[Data items]
*** Begin section ***
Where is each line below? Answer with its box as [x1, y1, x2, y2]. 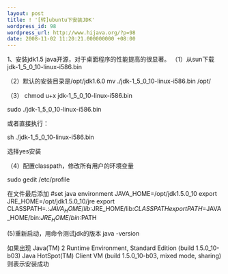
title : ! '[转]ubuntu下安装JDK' [7, 16, 96, 23]
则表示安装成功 [7, 260, 49, 268]
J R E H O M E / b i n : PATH [40, 213, 97, 223]
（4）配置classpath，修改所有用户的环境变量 [7, 162, 134, 170]
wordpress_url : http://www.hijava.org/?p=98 [7, 29, 136, 36]
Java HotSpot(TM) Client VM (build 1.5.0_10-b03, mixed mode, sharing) [22, 251, 222, 260]
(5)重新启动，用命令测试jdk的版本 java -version [7, 229, 140, 237]
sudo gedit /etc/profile [7, 175, 70, 184]
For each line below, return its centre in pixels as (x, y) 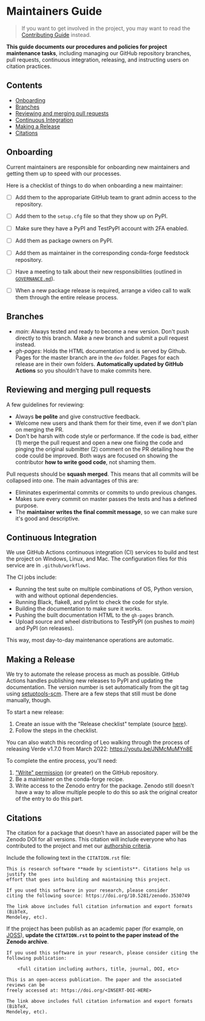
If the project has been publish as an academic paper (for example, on (95, 929)
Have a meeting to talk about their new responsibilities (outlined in (99, 272)
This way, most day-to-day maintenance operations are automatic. (90, 640)
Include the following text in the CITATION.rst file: (69, 858)
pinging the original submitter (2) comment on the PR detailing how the (104, 449)
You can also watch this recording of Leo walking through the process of (98, 743)
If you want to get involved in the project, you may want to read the (106, 28)
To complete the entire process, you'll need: (62, 761)
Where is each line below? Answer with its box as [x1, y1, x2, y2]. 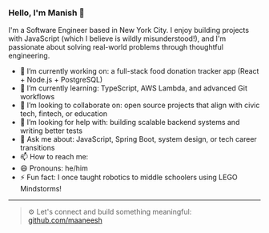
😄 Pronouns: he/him [19, 163, 88, 173]
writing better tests [19, 126, 82, 135]
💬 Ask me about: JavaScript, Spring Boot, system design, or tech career [19, 135, 258, 144]
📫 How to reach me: [19, 152, 89, 162]
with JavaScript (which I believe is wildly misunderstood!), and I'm [8, 34, 227, 43]
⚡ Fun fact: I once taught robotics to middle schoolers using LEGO [19, 172, 238, 183]
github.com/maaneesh [27, 215, 102, 225]
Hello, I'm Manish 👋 [8, 7, 85, 18]
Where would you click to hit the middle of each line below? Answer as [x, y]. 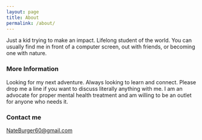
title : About [23, 18]
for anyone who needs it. [37, 101]
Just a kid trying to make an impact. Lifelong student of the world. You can [99, 41]
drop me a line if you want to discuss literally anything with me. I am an [94, 88]
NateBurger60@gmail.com [39, 130]
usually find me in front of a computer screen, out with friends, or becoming [101, 47]
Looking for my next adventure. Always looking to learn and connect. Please [101, 82]
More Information [32, 69]
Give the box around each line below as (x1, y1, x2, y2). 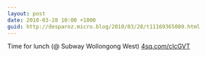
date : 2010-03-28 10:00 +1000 (7, 17, 97, 24)
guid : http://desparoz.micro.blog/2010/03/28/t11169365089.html (7, 23, 200, 30)
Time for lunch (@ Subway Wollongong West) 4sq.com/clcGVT (7, 42, 190, 51)
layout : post (7, 10, 46, 17)
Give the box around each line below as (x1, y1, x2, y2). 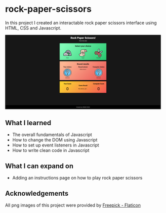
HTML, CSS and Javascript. (5, 25, 62, 31)
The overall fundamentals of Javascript (12, 132, 92, 138)
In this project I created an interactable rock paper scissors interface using (5, 20, 157, 26)
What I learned (5, 119, 51, 127)
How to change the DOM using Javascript (12, 137, 98, 143)
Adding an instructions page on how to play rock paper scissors (12, 175, 143, 181)
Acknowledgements (5, 189, 69, 198)
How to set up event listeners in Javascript (12, 142, 99, 148)
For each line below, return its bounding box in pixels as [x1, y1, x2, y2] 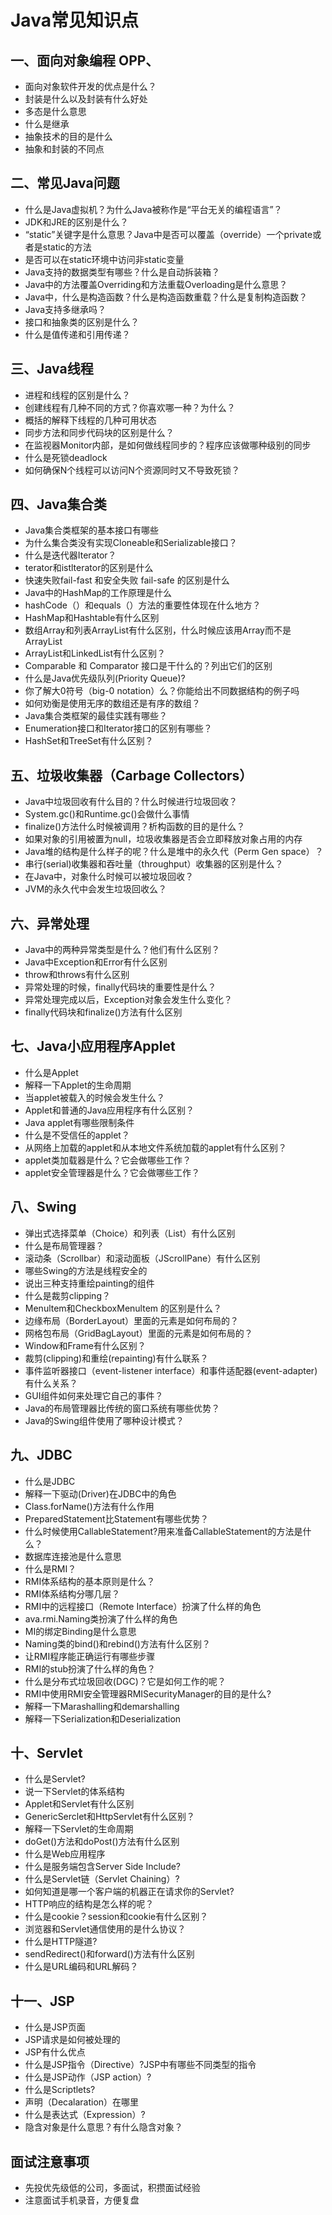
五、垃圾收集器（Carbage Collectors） [10, 767, 253, 784]
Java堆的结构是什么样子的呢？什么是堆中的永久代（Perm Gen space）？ [24, 846, 324, 858]
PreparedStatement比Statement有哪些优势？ [24, 1512, 210, 1525]
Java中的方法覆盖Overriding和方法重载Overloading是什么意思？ [24, 278, 288, 290]
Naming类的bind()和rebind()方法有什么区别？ [24, 1637, 211, 1650]
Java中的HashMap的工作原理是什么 [24, 587, 173, 599]
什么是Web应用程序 [24, 1848, 106, 1860]
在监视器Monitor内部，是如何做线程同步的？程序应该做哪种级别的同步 [24, 439, 312, 451]
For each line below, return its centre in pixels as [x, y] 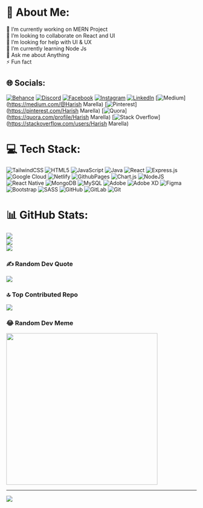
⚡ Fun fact [19, 62]
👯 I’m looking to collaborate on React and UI [61, 35]
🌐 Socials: [26, 83]
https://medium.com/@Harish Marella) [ [58, 104]
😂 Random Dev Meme [40, 323]
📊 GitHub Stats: [47, 215]
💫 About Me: [38, 12]
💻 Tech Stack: [43, 149]
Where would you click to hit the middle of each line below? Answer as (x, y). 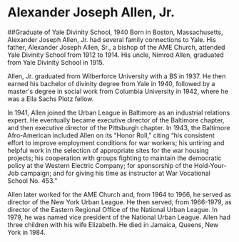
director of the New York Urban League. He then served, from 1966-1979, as (119, 202)
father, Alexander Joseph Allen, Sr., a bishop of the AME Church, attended (116, 47)
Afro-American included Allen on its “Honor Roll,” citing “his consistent (111, 135)
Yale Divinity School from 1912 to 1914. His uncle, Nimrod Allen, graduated (116, 55)
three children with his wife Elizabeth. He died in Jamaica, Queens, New (113, 224)
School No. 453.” (32, 180)
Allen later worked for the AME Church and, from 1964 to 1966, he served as (119, 194)
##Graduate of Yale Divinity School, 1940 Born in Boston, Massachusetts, (115, 32)
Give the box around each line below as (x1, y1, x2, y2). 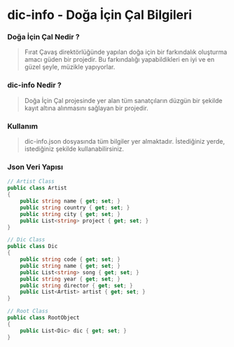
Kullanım (7, 121, 39, 131)
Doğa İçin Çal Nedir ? (7, 32, 80, 42)
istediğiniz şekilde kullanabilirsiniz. (24, 144, 125, 154)
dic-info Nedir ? (7, 81, 62, 90)
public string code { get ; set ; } (20, 256, 121, 263)
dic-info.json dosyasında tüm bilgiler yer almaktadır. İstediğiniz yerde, (24, 137, 226, 146)
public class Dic (7, 243, 58, 250)
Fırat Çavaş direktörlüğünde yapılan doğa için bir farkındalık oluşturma (24, 48, 228, 56)
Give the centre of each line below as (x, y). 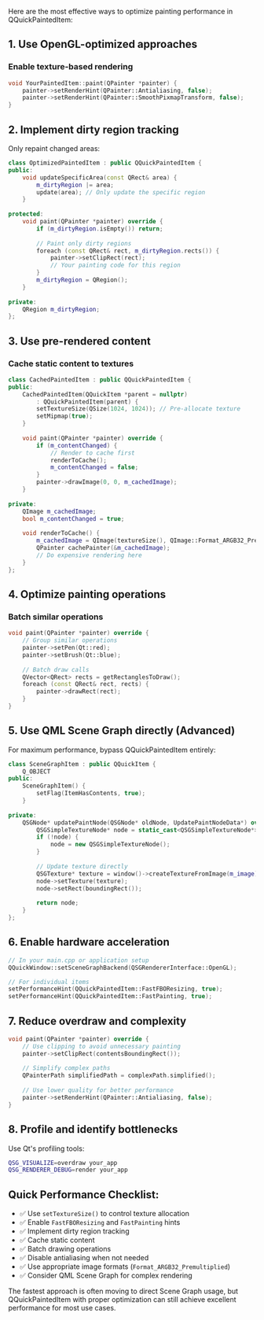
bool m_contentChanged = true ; (73, 518)
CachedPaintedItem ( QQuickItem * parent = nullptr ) (105, 394)
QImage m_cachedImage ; (59, 511)
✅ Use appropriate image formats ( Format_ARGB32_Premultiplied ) (125, 1267)
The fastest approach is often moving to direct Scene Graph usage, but (123, 1291)
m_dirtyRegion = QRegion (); (82, 280)
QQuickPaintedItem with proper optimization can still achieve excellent (123, 1300)
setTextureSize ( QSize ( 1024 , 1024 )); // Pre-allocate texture (139, 409)
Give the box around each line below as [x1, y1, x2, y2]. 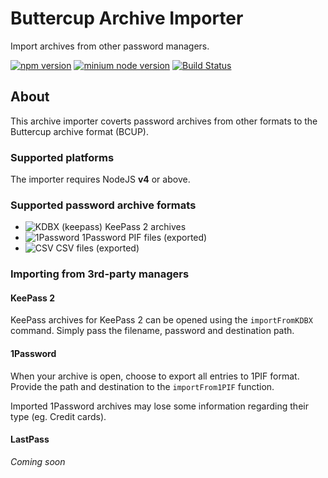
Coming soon [10, 455, 66, 467]
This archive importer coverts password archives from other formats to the [10, 115, 318, 127]
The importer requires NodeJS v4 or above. [10, 173, 191, 186]
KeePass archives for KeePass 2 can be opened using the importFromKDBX [10, 314, 313, 326]
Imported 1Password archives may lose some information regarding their [10, 400, 309, 412]
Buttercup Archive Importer [10, 7, 244, 30]
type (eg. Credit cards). [10, 410, 107, 422]
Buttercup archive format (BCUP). [10, 125, 149, 137]
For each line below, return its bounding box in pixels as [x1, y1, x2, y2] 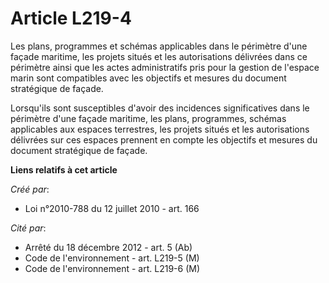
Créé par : [10, 183, 50, 195]
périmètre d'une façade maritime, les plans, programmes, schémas [10, 112, 287, 124]
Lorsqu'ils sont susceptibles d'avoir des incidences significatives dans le [10, 102, 310, 114]
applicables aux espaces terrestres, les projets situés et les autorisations [10, 123, 310, 135]
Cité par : [10, 222, 47, 234]
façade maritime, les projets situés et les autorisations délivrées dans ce [10, 50, 308, 62]
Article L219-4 [10, 7, 132, 30]
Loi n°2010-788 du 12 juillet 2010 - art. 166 [24, 202, 200, 214]
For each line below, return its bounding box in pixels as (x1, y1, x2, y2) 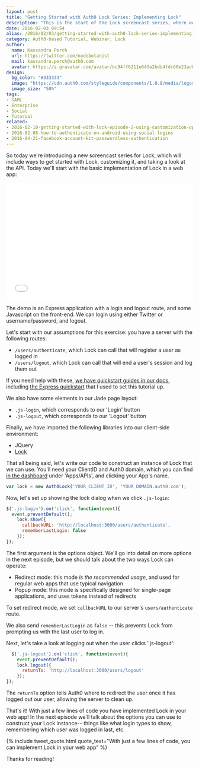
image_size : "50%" (11, 86, 57, 92)
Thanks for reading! (6, 756, 54, 763)
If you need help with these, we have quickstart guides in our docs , (6, 377, 170, 384)
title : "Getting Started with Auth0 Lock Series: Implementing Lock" (6, 14, 182, 20)
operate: (6, 562, 27, 569)
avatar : (11, 63, 31, 70)
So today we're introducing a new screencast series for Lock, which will (6, 152, 182, 159)
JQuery (14, 441, 34, 448)
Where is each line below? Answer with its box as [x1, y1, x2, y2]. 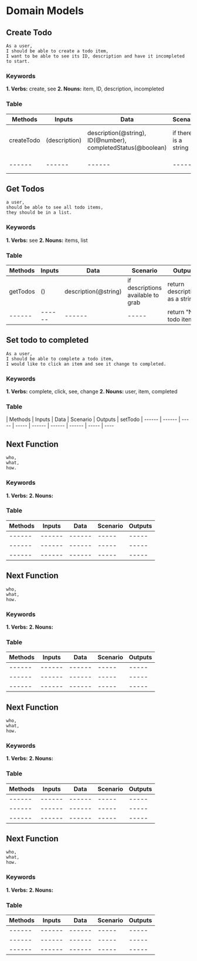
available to [127, 291, 159, 299]
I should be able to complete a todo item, [6, 356, 114, 362]
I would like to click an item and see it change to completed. [6, 361, 167, 367]
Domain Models [6, 4, 84, 18]
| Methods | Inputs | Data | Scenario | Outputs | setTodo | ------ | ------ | [6, 416, 181, 423]
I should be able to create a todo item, [6, 48, 109, 54]
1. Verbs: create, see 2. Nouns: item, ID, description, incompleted [6, 85, 164, 92]
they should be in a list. [6, 210, 72, 215]
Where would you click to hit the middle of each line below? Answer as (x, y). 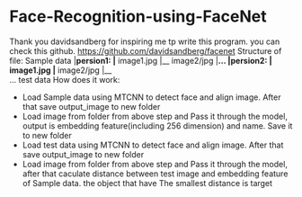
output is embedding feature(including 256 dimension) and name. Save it (157, 125)
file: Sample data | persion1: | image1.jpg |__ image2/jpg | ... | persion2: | (141, 60)
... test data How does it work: (65, 79)
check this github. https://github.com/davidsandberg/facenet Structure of (146, 50)
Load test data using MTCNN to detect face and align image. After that (153, 145)
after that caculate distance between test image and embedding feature (155, 174)
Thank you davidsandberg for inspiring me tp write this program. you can (145, 41)
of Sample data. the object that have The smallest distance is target (147, 183)
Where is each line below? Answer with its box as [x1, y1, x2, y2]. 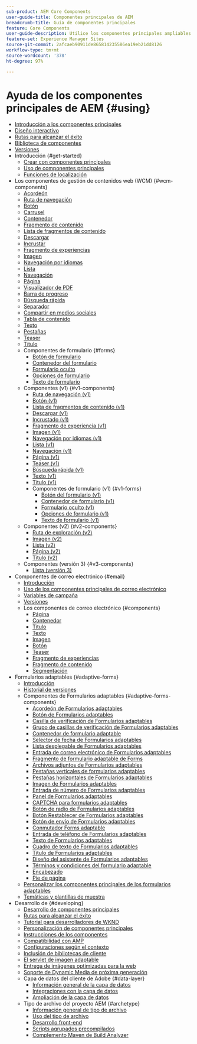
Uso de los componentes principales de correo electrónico [23, 586, 167, 593]
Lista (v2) [32, 542, 56, 549]
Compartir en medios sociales [23, 309, 97, 316]
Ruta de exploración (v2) [32, 529, 93, 536]
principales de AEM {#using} [6, 101, 150, 115]
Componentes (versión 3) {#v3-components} [23, 560, 134, 568]
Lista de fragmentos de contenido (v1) [32, 403, 125, 411]
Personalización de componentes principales [23, 925, 133, 932]
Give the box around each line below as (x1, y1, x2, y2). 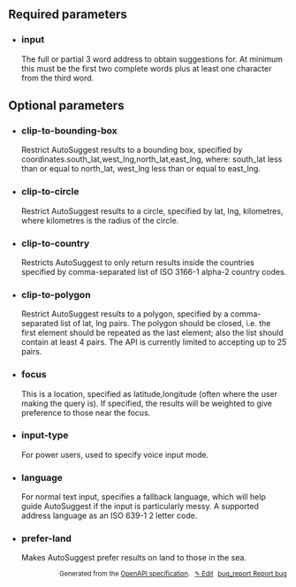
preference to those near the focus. (20, 407, 151, 418)
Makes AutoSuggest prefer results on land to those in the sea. (20, 553, 247, 563)
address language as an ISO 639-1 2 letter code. (20, 510, 198, 521)
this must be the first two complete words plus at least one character (20, 63, 272, 73)
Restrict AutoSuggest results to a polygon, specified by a (20, 309, 229, 319)
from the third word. (20, 72, 95, 83)
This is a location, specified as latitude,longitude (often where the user (20, 388, 278, 399)
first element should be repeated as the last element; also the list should (20, 327, 284, 339)
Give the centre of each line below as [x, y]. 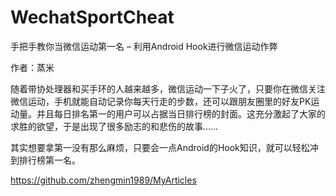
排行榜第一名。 [49, 160]
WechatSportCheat [92, 17]
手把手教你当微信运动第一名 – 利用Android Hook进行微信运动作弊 [144, 46]
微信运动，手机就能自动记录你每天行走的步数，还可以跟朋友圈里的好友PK [161, 101]
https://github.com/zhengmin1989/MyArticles [103, 180]
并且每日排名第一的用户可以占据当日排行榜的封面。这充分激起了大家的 [181, 113]
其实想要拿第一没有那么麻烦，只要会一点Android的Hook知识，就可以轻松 [160, 147]
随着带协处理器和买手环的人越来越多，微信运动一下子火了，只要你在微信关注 [168, 88]
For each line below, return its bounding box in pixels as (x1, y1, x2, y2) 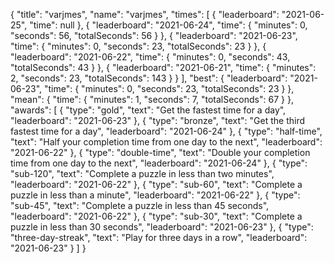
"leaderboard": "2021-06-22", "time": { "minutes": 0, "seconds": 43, (10, 51, 291, 63)
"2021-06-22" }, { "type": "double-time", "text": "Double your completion (10, 147, 311, 158)
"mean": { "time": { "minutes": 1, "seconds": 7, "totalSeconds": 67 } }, (10, 94, 294, 105)
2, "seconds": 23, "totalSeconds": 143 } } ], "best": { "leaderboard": (10, 72, 288, 84)
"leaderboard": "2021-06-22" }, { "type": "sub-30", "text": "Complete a (10, 210, 303, 222)
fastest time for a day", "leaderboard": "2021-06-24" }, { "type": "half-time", (10, 125, 323, 137)
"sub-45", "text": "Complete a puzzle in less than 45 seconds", (10, 200, 270, 211)
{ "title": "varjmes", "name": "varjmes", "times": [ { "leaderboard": (10, 9, 280, 20)
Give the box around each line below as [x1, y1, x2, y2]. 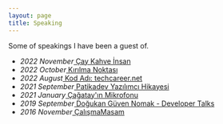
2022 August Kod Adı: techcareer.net [19, 73, 142, 83]
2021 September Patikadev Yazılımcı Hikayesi [19, 81, 169, 91]
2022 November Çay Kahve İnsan [19, 56, 131, 66]
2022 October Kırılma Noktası [19, 64, 118, 74]
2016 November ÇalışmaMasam [19, 107, 125, 116]
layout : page [8, 11, 52, 20]
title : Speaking [8, 19, 62, 27]
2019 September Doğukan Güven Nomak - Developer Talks [19, 99, 215, 108]
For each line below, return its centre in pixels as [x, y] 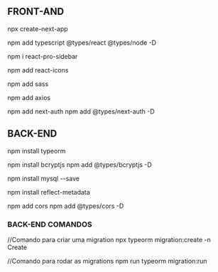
*** End section ***
Work item:
Say again, exactly, only those lines of the records that run from the start through the line with "pixels as (x, y)". Pictures are to be skipped.

Result of this exercise:
Where is each line below? Answer with its box as [x1, y1, x2, y2]. 
title : ! '[转]ubuntu下安装JDK' [7, 16, 96, 23]
则表示安装成功 [7, 260, 49, 268]
J R E H O M E / b i n : PATH [40, 213, 97, 223]
（4）配置classpath，修改所有用户的环境变量 [7, 162, 134, 170]
wordpress_url : http://www.hijava.org/?p=98 [7, 29, 136, 36]
Java HotSpot(TM) Client VM (build 1.5.0_10-b03, mixed mode, sharing) [22, 251, 222, 260]
(5)重新启动，用命令测试jdk的版本 java -version [7, 229, 140, 237]
sudo gedit /etc/profile [7, 175, 70, 184]
For each line below, return its centre in pixels as (x, y) 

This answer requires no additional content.